** Task objective **
Scan the data beneath this task and copy each line that includes "install".

[Records from a data source]
>>>
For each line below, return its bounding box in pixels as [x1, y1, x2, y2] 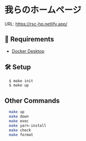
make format [9, 132, 34, 137]
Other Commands [4, 96, 60, 105]
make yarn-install [9, 123, 47, 128]
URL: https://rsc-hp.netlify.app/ [4, 21, 68, 27]
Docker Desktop [11, 48, 44, 54]
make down [9, 114, 29, 119]
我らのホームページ [4, 4, 82, 16]
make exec [9, 118, 29, 123]
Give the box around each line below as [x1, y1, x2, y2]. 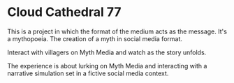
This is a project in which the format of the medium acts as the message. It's [7, 27, 227, 36]
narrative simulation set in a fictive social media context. [7, 69, 169, 77]
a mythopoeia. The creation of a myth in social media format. [7, 34, 183, 43]
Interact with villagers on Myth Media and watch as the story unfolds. [7, 48, 207, 56]
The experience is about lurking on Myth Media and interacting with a [7, 61, 207, 70]
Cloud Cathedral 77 [7, 4, 122, 20]
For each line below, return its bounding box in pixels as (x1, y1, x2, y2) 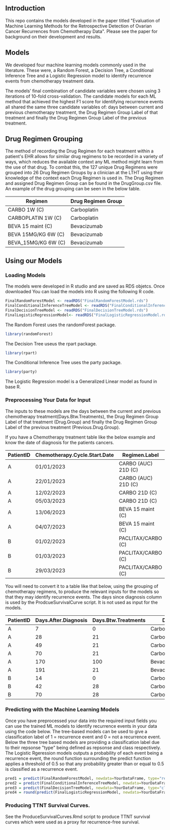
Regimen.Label (122, 451, 159, 458)
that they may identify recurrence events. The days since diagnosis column (5, 594, 162, 600)
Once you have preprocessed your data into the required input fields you (5, 718, 157, 724)
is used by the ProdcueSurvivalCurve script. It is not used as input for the (5, 599, 158, 605)
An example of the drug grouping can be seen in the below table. (5, 186, 141, 192)
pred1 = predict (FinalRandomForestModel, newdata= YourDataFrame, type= (5, 776, 159, 781)
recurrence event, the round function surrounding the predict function (5, 755, 151, 761)
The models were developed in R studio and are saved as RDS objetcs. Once (5, 283, 165, 289)
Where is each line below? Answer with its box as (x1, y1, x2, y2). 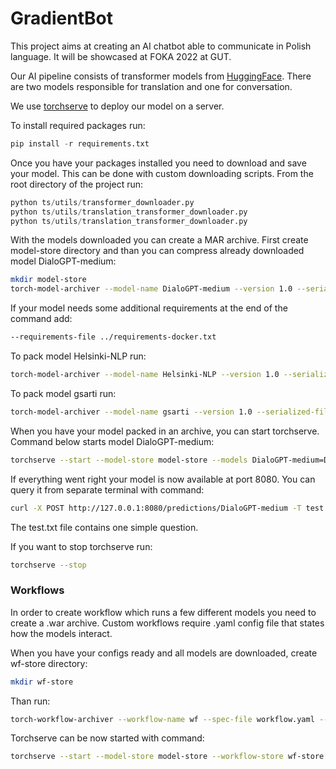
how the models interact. (10, 627, 113, 639)
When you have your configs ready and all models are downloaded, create (10, 647, 318, 659)
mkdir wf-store (10, 677, 74, 687)
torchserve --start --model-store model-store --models (10, 455, 248, 465)
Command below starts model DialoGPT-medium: (10, 435, 215, 447)
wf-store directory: (10, 657, 88, 669)
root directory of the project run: (10, 178, 144, 190)
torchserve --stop (10, 560, 87, 570)
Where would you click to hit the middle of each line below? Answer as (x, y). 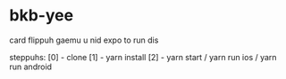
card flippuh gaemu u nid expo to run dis (84, 40)
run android (30, 67)
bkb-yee (42, 16)
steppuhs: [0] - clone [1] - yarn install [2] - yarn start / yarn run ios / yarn (143, 57)
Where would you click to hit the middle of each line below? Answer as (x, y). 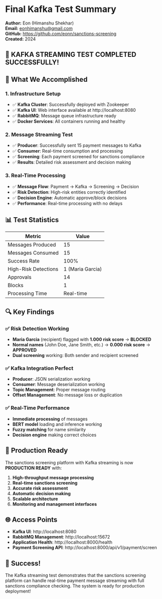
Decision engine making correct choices (54, 435)
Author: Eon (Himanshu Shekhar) (39, 23)
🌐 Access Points (31, 519)
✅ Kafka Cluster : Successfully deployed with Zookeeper (71, 105)
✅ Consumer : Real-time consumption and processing (68, 151)
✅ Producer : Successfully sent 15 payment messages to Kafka (77, 145)
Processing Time (27, 294)
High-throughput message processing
<<<
** Task solution **
make yarn-install [9, 123, 47, 128]
steppuhs: [0] - clone [1] - yarn install [2] - yarn start / yarn run ios / yarn (143, 57)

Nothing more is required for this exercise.